[Extracted records]
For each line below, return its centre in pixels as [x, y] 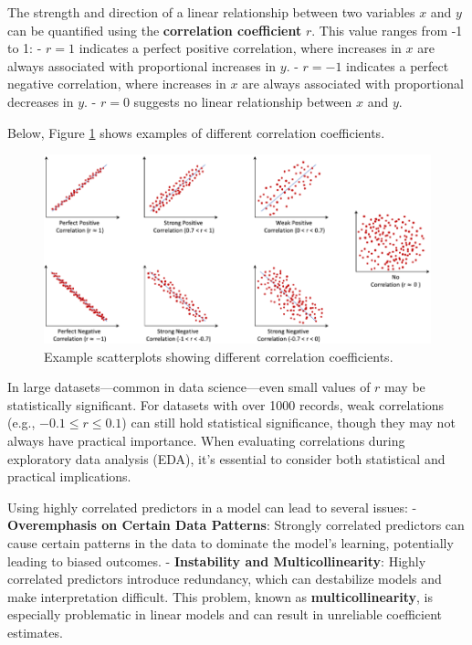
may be [405, 387]
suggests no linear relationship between [243, 101]
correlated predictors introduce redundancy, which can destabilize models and [225, 579]
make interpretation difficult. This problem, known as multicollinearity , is [220, 596]
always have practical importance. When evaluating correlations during [206, 441]
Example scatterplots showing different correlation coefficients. [219, 356]
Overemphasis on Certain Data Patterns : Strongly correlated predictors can [236, 525]
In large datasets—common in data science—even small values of [189, 387]
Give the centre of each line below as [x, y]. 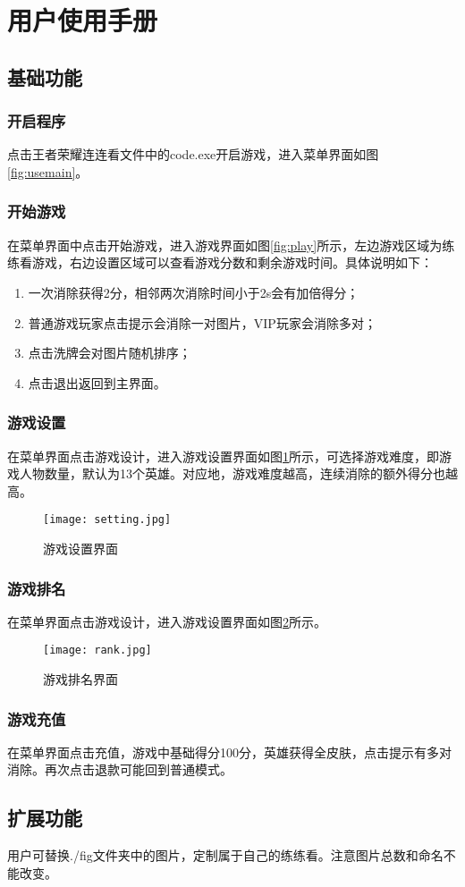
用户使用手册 [83, 20]
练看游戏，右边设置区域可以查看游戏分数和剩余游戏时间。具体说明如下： [220, 262]
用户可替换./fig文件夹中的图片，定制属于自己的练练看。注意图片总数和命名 [225, 855]
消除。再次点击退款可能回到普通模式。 [120, 769]
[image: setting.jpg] [107, 520]
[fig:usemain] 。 [48, 171]
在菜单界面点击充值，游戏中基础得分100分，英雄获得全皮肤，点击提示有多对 [229, 752]
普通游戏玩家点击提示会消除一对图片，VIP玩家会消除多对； [202, 322]
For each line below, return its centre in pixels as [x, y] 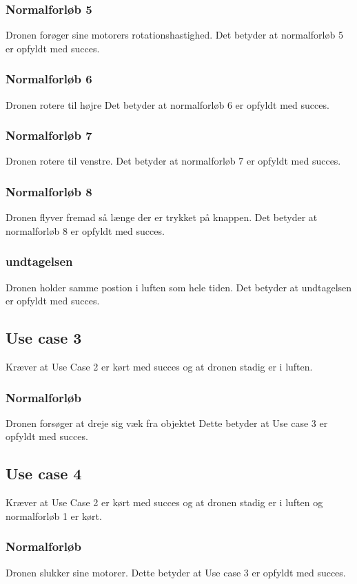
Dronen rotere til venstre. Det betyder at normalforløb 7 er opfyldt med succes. [173, 161]
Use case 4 [44, 473]
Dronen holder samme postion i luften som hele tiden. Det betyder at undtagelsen [179, 287]
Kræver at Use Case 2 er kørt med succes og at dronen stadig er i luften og [164, 502]
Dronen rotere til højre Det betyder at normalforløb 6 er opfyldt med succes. [167, 104]
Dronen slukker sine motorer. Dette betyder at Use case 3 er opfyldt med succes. [176, 572]
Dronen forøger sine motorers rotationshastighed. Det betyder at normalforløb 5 [174, 35]
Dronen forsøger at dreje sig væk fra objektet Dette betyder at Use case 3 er [167, 423]
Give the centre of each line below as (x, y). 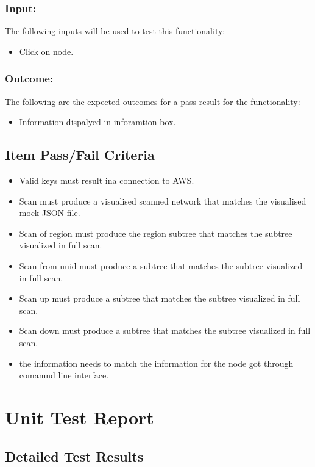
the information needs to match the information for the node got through (156, 363)
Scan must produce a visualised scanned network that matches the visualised (163, 201)
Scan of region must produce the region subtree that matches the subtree (156, 233)
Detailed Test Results (74, 456)
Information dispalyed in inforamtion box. (97, 122)
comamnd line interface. (64, 375)
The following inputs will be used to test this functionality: (115, 31)
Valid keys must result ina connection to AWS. (107, 180)
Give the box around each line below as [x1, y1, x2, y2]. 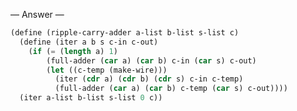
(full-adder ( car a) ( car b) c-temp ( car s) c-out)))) [54, 84, 288, 94]
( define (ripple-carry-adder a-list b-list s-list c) [10, 28, 240, 38]
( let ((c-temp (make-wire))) [46, 65, 168, 75]
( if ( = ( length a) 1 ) [28, 46, 118, 56]
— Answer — [10, 9, 65, 20]
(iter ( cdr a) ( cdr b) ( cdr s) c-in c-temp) [54, 74, 244, 84]
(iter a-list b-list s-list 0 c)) [19, 93, 163, 103]
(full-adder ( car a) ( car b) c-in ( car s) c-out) [46, 55, 257, 66]
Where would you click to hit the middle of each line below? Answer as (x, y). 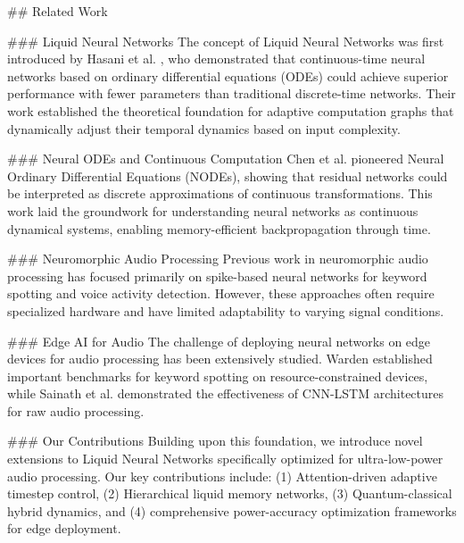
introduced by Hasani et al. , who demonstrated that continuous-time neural (216, 58)
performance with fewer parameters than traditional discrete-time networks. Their (232, 93)
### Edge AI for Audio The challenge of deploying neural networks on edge (219, 341)
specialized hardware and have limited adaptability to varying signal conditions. (226, 310)
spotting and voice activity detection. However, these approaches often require (221, 293)
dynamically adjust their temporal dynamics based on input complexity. (204, 128)
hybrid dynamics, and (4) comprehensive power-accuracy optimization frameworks (232, 510)
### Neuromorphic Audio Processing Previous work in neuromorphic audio (218, 259)
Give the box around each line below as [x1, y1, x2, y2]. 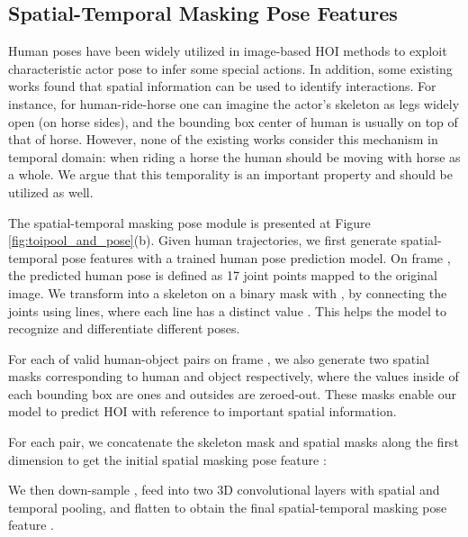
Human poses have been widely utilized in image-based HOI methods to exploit [8, 41, 447, 60]
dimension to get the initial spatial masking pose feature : [8, 450, 327, 469]
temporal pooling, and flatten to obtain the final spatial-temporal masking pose [8, 497, 447, 516]
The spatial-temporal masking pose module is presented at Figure [8, 213, 371, 232]
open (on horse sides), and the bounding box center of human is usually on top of [8, 112, 458, 131]
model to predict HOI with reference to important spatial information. [8, 402, 397, 421]
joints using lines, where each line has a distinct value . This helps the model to [8, 301, 447, 320]
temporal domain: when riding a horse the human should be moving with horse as [8, 147, 461, 166]
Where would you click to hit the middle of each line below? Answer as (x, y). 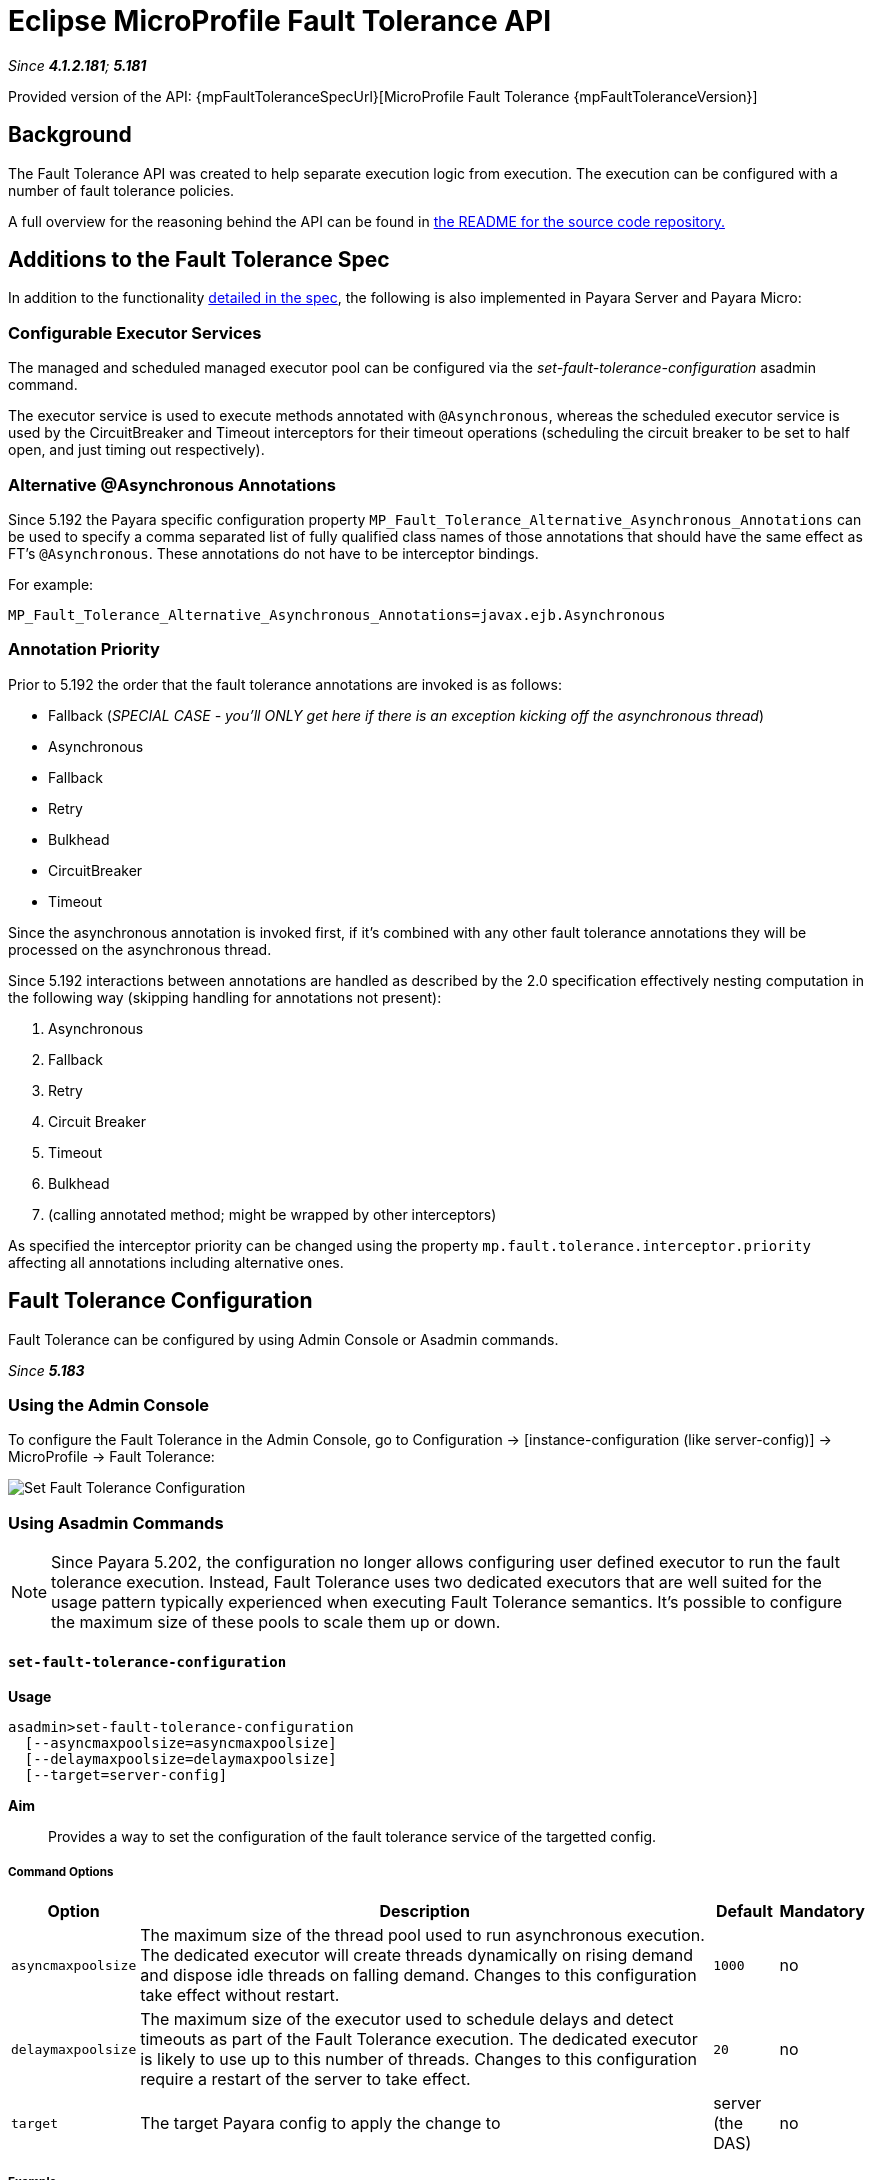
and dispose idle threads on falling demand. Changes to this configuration (418, 1975)
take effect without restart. (240, 1995)
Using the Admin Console (109, 1404)
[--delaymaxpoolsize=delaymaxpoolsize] (180, 1759)
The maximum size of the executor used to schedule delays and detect (407, 2019)
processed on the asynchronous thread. (140, 949)
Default (744, 1911)
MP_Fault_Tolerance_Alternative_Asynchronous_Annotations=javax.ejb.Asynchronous (337, 614)
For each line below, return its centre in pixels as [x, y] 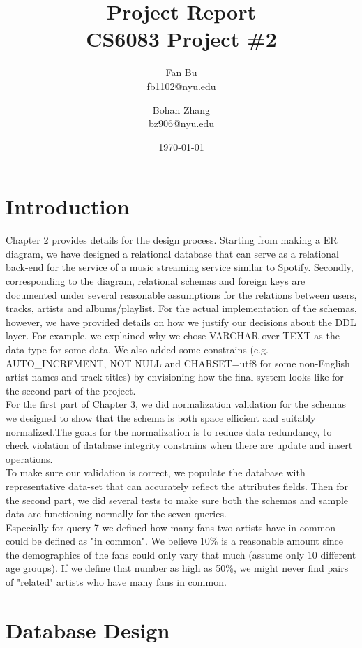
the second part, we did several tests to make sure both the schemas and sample [177, 500]
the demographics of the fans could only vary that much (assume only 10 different [181, 554]
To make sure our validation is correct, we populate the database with [156, 472]
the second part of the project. [71, 390]
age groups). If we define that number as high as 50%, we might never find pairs [177, 568]
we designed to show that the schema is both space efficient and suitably [161, 417]
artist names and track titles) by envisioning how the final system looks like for [175, 377]
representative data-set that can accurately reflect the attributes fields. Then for [177, 486]
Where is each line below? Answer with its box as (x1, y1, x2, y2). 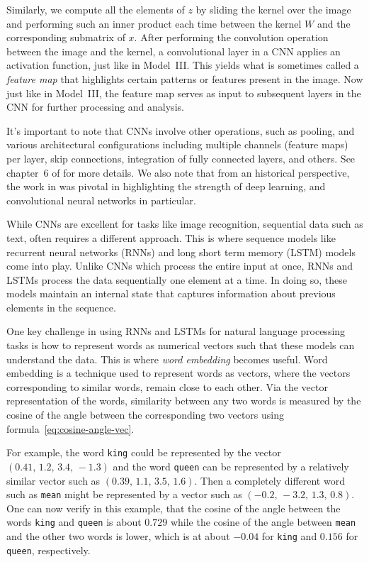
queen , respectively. (6, 542, 91, 557)
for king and (261, 529, 317, 544)
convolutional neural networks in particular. (6, 192, 196, 207)
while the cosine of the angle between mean (170, 514, 356, 529)
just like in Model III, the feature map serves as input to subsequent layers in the (6, 85, 361, 100)
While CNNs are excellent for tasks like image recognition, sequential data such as (6, 216, 363, 231)
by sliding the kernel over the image (195, 2, 351, 16)
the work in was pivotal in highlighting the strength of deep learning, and (6, 179, 326, 194)
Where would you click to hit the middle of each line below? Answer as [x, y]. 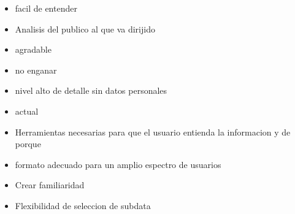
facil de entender [46, 8]
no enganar [36, 70]
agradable [33, 49]
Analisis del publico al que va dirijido [85, 29]
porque [28, 144]
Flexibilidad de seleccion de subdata [83, 205]
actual [27, 111]
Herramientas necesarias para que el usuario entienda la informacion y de [153, 132]
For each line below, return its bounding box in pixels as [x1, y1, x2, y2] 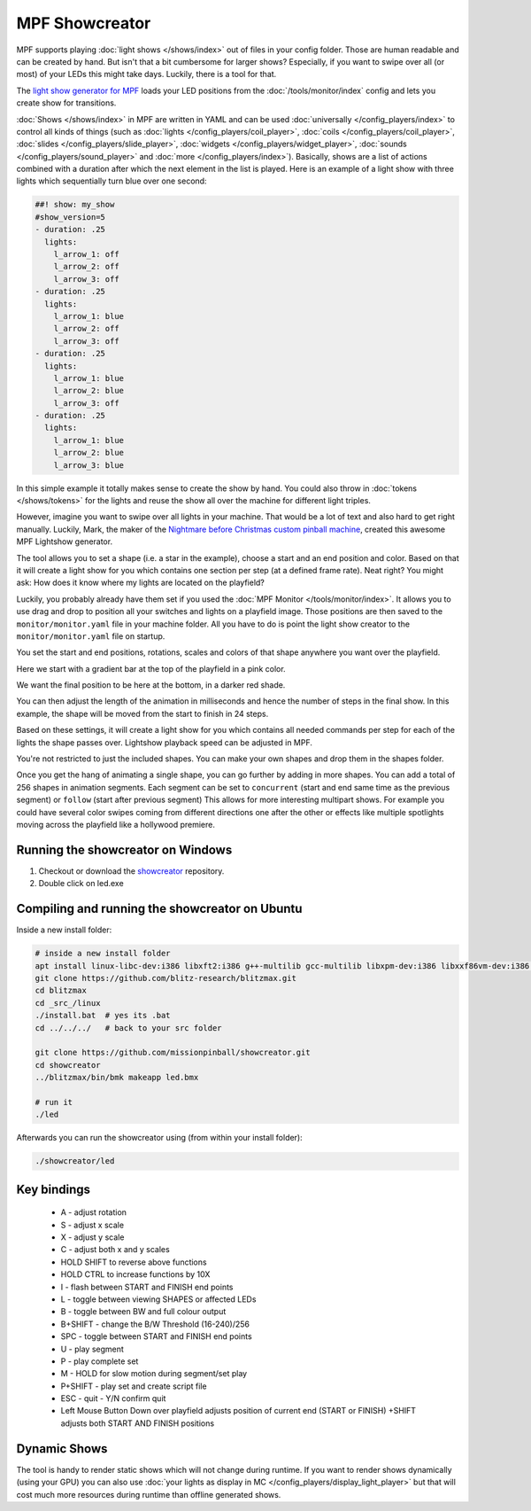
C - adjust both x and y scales [60, 1244, 170, 1255]
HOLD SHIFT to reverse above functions [60, 1257, 207, 1267]
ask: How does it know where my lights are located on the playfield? [16, 577, 265, 588]
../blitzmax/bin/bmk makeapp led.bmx [35, 1072, 199, 1083]
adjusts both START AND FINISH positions [60, 1418, 215, 1429]
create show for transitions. [16, 97, 117, 108]
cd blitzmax [35, 985, 88, 996]
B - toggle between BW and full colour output [60, 1306, 227, 1317]
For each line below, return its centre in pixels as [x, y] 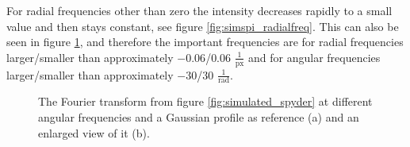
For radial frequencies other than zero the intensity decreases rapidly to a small [199, 10]
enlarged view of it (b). [94, 132]
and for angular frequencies [314, 57]
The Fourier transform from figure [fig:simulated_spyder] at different [205, 101]
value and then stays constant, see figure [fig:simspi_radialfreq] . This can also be [203, 26]
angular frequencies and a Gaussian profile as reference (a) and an [199, 117]
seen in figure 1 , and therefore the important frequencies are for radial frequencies [205, 42]
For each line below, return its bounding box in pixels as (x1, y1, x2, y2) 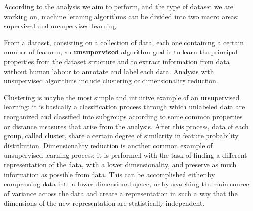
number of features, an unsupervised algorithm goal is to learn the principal (4, 47, 238, 57)
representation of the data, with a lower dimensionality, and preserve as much (4, 159, 237, 169)
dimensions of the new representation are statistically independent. (4, 198, 205, 208)
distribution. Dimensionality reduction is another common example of (4, 140, 213, 150)
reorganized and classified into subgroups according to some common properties (4, 111, 243, 121)
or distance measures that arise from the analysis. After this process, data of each (4, 121, 249, 131)
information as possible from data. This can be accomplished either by (4, 169, 215, 179)
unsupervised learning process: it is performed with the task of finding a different (4, 150, 247, 160)
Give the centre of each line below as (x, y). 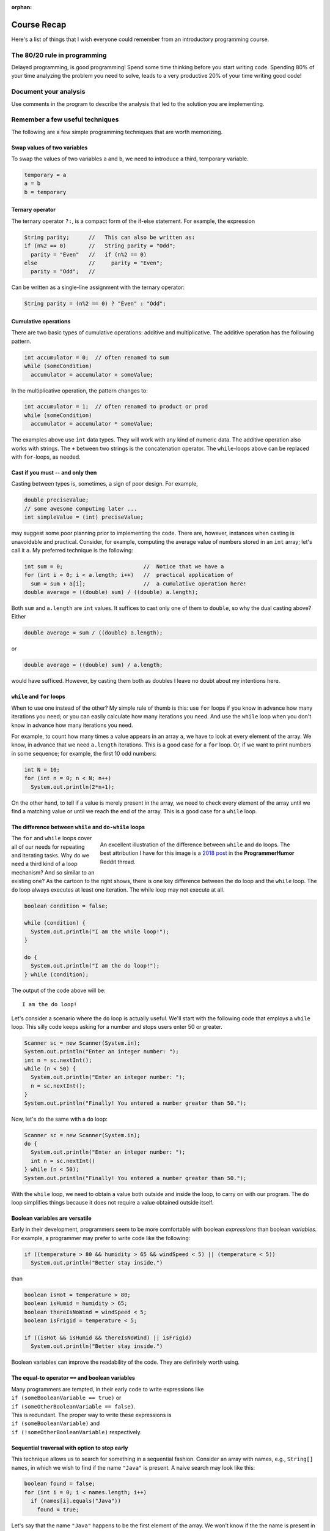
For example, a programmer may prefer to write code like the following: (101, 1238)
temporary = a (45, 175)
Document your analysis (48, 92)
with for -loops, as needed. (46, 457)
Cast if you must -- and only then (54, 473)
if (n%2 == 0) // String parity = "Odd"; (100, 246)
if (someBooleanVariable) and (56, 1423)
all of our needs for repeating (48, 847)
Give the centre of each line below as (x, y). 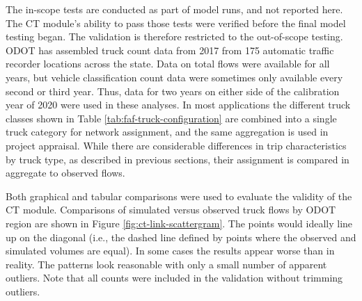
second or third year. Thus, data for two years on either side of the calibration (173, 91)
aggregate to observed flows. (65, 173)
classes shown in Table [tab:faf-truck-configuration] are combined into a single (171, 118)
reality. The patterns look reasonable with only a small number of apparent (166, 264)
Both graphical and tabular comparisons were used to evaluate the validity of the (179, 196)
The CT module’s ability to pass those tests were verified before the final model (176, 23)
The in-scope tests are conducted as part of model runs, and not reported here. (174, 9)
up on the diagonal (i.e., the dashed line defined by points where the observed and (181, 237)

* [ACTIVITY]
Using the records above, return verbatim only the part that opens with the line containing "In large datasets—common" and closes with the line containing "普通游戏玩家点击提示会消除一对图片，VIP玩家会消除多对； [202, 322]"; pictures stay out.

* [RESPONSE]
In large datasets—common in data science—even small values of [189, 387]
Give the centre of each line below as [x, y]. 
用户使用手册 [83, 20]
练看游戏，右边设置区域可以查看游戏分数和剩余游戏时间。具体说明如下： [220, 262]
用户可替换./fig文件夹中的图片，定制属于自己的练练看。注意图片总数和命名 [225, 855]
消除。再次点击退款可能回到普通模式。 [120, 769]
[image: setting.jpg] [107, 520]
[fig:usemain] 。 [48, 171]
在菜单界面点击充值，游戏中基础得分100分，英雄获得全皮肤，点击提示有多对 [229, 752]
普通游戏玩家点击提示会消除一对图片，VIP玩家会消除多对； [202, 322]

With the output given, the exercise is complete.